Model: YOLOv8 Medium (YOLOv8m) @ 1024x1024 Resolution.
To measure the raw overhead of the pipeline architecture (I/O latency), a pass-through (Stub) detector should be used.
| Metric | Result | Notes |
|---|---|---|
| Throughput | ~300 FPS | Maximum theoretical speed without AI model. |
| Latency | 3.3 ms | Combined Decoding + Memory Management overhead. |
Running YOLOv8m (Explicitly Quantized INT8) with full object tracking and NVJpeg output.
| Metric | Result | Notes |
|---|---|---|
| Total Throughput | ~165 FPS | Wall time (End-to-End). >2.5x Real-Time. |
| Bottleneck Shift | Decoding | Inference is now so fast (3.36ms) that Video Decoding (4.83ms) has become the primary bottleneck. |
Workload Distribution (Active Work):
- Decoding (Source): ~4.83 ms/frame (46.91% load)
- Inference (Detector): ~3.36 ms/frame (32.66% load)
- Storage (Sink): ~2.10 ms/frame (20.43% load)
Both TensorRT (Highly Optimized) and ONNX Runtime (Generic Compatibility) are supported.

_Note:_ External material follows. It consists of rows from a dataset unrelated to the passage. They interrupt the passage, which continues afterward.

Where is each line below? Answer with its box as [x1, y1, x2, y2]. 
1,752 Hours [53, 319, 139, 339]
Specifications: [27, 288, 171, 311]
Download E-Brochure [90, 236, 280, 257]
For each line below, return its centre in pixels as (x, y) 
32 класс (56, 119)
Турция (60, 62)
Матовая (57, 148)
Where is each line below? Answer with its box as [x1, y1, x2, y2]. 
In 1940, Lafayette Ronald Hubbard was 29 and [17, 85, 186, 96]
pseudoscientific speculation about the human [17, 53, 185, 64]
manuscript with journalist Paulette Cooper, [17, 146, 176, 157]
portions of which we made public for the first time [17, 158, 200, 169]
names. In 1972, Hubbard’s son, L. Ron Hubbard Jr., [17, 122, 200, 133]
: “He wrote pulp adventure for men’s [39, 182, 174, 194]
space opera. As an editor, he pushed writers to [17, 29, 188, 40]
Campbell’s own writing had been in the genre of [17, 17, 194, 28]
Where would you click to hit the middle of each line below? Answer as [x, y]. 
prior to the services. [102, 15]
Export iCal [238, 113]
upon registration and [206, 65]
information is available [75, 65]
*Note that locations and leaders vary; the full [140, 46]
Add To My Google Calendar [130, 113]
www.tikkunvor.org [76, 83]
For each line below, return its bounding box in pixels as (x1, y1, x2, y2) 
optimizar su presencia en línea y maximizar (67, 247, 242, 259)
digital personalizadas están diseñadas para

| Backend / Precision | FPS | Latency (Inference) | Speedup Factor | Notes |
|---|---|---|---|---|
| TensorRT (INT8) | ~164.8 | ~3.36 ms | 1.4x | Maximum performance. Recommended. |
| TensorRT (FP16) | ~118.1 | ~5.58 ms | 1.0x (Ref) | Baseline hardware acceleration. |
| ONNX Runtime | ~38.4 | ~24.2 ms | 0.33x | Generic execution. Useful for testing new models. |
Scenario: 1440x1440 Input Resolution (Directory of JPEG frames).
Model: YOLOv8 Medium (YOLOv8m) 1024x1024.

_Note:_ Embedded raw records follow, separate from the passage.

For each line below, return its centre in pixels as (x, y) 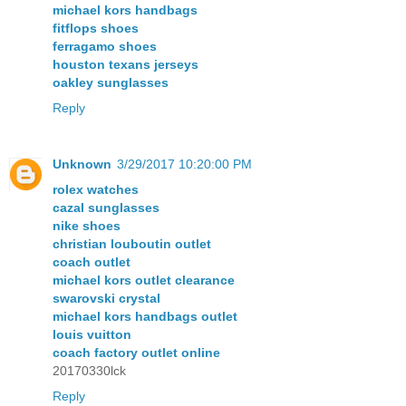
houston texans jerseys (126, 64)
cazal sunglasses (106, 207)
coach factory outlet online (136, 352)
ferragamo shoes (105, 46)
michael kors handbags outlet (145, 316)
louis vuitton (92, 334)
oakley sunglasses (111, 82)
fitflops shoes (96, 28)
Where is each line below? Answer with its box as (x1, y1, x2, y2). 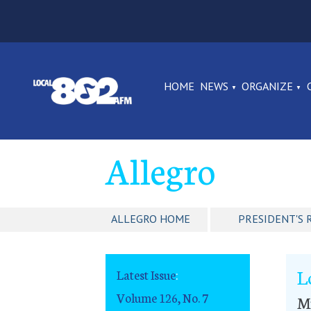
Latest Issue (117, 266, 176, 284)
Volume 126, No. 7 (117, 288, 208, 306)
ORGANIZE (242, 79, 294, 93)
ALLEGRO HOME (111, 212, 190, 226)
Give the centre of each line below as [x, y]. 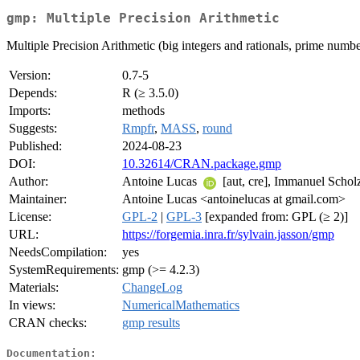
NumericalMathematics [181, 305]
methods [143, 111]
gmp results [151, 323]
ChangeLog [152, 288]
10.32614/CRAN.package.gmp [202, 164]
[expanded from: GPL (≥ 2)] [275, 217]
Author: [29, 182]
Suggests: [33, 129]
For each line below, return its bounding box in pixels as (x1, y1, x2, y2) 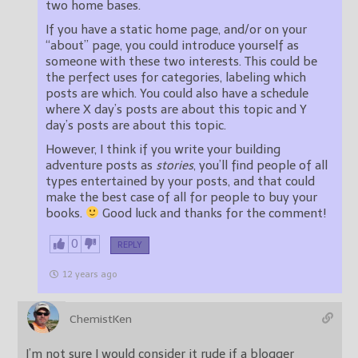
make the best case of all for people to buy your (46, 189, 317, 205)
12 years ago (62, 268, 117, 280)
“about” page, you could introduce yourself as (46, 38, 299, 53)
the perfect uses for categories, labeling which (46, 70, 306, 85)
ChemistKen (70, 312, 132, 326)
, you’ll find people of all (193, 157, 328, 173)
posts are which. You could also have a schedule (46, 86, 308, 101)
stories (156, 157, 193, 173)
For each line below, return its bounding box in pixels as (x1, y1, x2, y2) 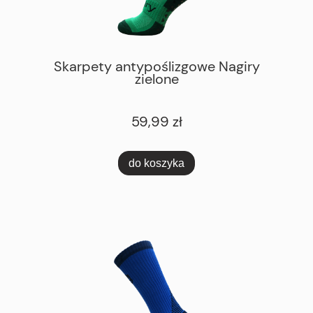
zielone (134, 71, 179, 88)
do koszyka (129, 156, 184, 169)
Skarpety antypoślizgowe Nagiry (53, 58, 260, 75)
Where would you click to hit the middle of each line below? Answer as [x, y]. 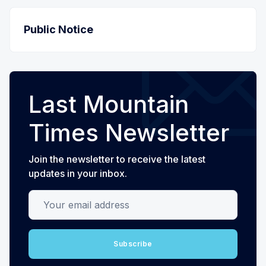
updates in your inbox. [78, 173]
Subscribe [133, 243]
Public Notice [58, 29]
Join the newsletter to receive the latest [117, 159]
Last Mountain [109, 104]
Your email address [72, 197]
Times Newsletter [129, 132]
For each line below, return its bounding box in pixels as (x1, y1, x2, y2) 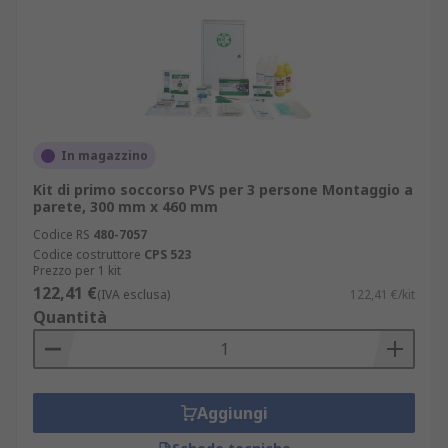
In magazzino (61, 147, 148, 164)
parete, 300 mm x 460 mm (33, 197, 218, 216)
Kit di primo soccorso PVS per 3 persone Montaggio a (33, 180, 413, 199)
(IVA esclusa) (97, 286, 170, 303)
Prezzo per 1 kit (33, 262, 121, 279)
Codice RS (33, 226, 90, 243)
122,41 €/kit (350, 286, 415, 303)
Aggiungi (196, 402, 268, 424)
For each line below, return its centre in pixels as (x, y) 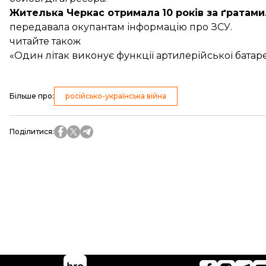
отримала (134, 12)
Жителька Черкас (58, 12)
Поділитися (31, 131)
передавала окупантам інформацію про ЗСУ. (121, 27)
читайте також (45, 41)
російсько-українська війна (116, 96)
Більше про (31, 96)
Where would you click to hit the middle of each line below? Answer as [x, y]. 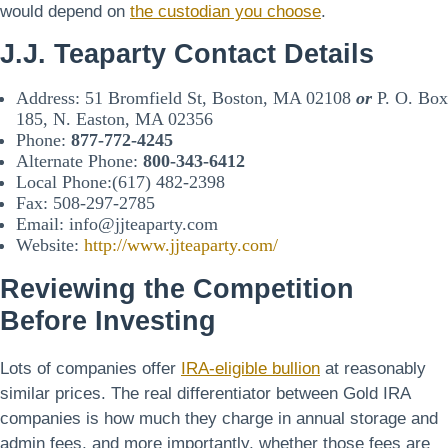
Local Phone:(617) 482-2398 [120, 181]
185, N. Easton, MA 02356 [114, 118]
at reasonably [373, 368]
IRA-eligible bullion [250, 368]
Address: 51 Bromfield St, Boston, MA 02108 [186, 97]
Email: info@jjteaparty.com [117, 223]
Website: [50, 244]
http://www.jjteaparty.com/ [181, 244]
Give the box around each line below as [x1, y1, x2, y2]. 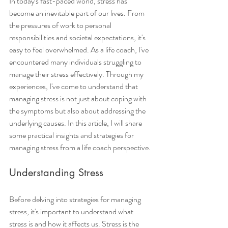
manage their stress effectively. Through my [9, 68, 145, 80]
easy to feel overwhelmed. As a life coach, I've [9, 44, 150, 56]
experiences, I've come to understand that [9, 80, 139, 93]
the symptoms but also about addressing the [9, 105, 147, 117]
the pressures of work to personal [9, 19, 113, 32]
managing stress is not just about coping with [9, 93, 148, 105]
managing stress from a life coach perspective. [9, 141, 151, 154]
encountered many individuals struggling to [9, 56, 143, 68]
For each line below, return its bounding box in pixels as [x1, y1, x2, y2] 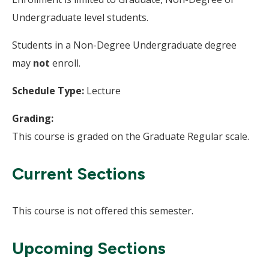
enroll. [50, 56, 80, 70]
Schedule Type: [12, 84, 86, 97]
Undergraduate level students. [12, 11, 148, 24]
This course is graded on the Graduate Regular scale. [12, 130, 249, 143]
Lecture [86, 84, 121, 97]
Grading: [12, 112, 53, 125]
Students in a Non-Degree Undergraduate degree [12, 38, 237, 52]
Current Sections [12, 163, 145, 184]
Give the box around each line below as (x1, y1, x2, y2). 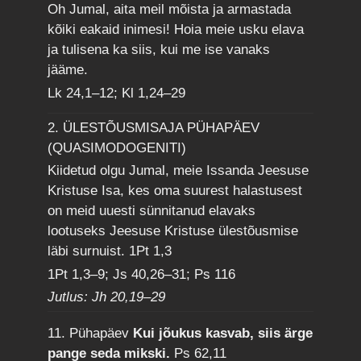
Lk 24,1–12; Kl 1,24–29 (48, 85, 186, 101)
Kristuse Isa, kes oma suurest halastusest (48, 183, 303, 199)
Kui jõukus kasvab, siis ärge (133, 325, 313, 341)
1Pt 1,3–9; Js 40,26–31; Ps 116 (48, 266, 236, 282)
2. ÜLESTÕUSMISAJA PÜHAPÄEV (48, 119, 260, 135)
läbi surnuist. (48, 243, 130, 259)
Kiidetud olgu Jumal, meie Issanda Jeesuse (48, 163, 309, 179)
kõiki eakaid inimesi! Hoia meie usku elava (48, 22, 305, 38)
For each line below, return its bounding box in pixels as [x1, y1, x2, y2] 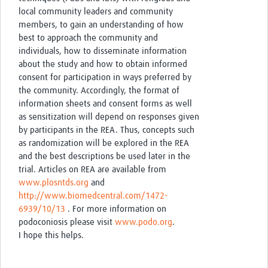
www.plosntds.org [19, 178, 89, 188]
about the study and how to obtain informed [19, 60, 187, 69]
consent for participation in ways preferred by [19, 73, 191, 83]
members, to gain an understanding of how [19, 20, 184, 30]
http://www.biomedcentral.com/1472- [19, 191, 167, 201]
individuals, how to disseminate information [19, 47, 187, 56]
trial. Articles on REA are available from [19, 165, 166, 175]
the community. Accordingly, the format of [19, 86, 179, 96]
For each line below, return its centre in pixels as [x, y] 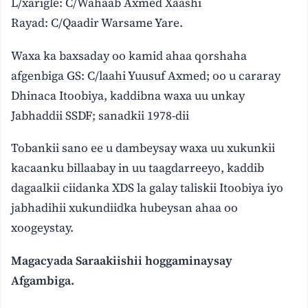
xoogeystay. [43, 228]
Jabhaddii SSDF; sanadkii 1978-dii [100, 115]
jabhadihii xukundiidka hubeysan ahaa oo [125, 208]
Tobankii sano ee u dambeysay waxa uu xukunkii [143, 148]
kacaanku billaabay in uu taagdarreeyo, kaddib [138, 168]
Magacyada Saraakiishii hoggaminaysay [122, 261]
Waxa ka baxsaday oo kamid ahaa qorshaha [129, 55]
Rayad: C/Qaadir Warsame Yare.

ONNX Runtime* is not supported.
| Metric | Result, FPS | Notes |
|---|---|---|
| Infrastructure Ceiling (Stub) | ~160 | Maximum pipeline speed utilizing dedicated MMAPI hardware engine (no model). |
| TensorRT (FP16) + NVJpeg | ~22.2 | Baseline hardware acceleration (CUDA NVJPEG). |
| TensorRT (INT8) + NVJpeg | ~31.4 | Fast inference, with decode/encode tasks using CUDA SMs. |
| TensorRT (INT8) + MMAPI | ~38.0 | New Peak. I/O offloaded to dedicated ASICs. |
The source code of this project is licensed under the MIT License. You are free to use, modify, and distribute this infrastructure code for any purpose, including commercial applications.

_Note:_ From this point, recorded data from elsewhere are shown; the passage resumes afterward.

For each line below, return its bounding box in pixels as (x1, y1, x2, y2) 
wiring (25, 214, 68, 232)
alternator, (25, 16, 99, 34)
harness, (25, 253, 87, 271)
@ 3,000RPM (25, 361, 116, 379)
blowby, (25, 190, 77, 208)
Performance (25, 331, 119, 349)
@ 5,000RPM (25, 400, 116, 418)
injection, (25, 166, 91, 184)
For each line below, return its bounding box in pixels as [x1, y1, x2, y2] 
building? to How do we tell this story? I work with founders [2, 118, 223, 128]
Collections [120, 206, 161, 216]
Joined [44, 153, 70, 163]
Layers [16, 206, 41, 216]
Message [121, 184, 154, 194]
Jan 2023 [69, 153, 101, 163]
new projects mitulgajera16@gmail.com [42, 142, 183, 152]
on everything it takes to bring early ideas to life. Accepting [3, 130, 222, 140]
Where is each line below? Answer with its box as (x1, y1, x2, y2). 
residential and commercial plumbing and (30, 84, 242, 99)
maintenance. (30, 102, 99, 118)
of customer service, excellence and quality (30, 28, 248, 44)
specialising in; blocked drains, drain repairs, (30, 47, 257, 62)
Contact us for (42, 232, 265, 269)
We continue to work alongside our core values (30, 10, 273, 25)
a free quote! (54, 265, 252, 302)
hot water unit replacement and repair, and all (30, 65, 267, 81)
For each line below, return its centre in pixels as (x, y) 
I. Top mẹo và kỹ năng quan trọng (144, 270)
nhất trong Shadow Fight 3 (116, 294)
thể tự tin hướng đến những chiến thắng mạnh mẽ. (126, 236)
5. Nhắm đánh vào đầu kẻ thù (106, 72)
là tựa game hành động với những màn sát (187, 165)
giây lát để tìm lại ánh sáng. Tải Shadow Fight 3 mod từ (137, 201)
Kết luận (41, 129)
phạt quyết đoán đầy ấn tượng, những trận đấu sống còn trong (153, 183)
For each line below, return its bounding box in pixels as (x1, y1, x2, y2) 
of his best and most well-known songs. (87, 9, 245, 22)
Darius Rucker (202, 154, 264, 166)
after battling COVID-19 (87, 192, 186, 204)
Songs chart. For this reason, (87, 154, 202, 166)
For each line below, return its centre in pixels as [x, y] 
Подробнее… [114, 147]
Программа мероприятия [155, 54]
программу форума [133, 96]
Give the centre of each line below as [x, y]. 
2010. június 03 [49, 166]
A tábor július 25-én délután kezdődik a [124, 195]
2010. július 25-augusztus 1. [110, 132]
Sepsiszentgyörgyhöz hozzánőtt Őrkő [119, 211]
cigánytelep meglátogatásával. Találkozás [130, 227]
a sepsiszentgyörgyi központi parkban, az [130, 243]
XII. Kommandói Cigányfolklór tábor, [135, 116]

While the code is MIT-licensed, the assets and models used in this repository are subject to different terms. Please review them carefully before redistributing:
- Files: Content located in the
video/directory (e.g.,Moving.mp4,Moving_annotated.gif). - Source: Generated using KlingAI (Free Tier).
- Terms: These assets are provided for demonstration and educational purposes only. They are strictly non-commercial. You may not use these specific video files in any commercial product or service.
- Attribution: The watermarks on these videos must remain intact as per the platform's Terms of Service.
- Example: If you use YOLOv8 (Ultralytics) with this pipeline, be aware that YOLOv8 is licensed under AGPL-3.0.
- Implication: Integrating an AGPL-3.0 model may legally require your entire combined application to comply with AGPL-3.0 terms (i.e., open-sourcing your entire project).
User Responsibility: This repository provides the execution engine only. No models are bundled. You are responsible for verifying and complying with the license of any specific ONNX/TensorRT model you choose to load.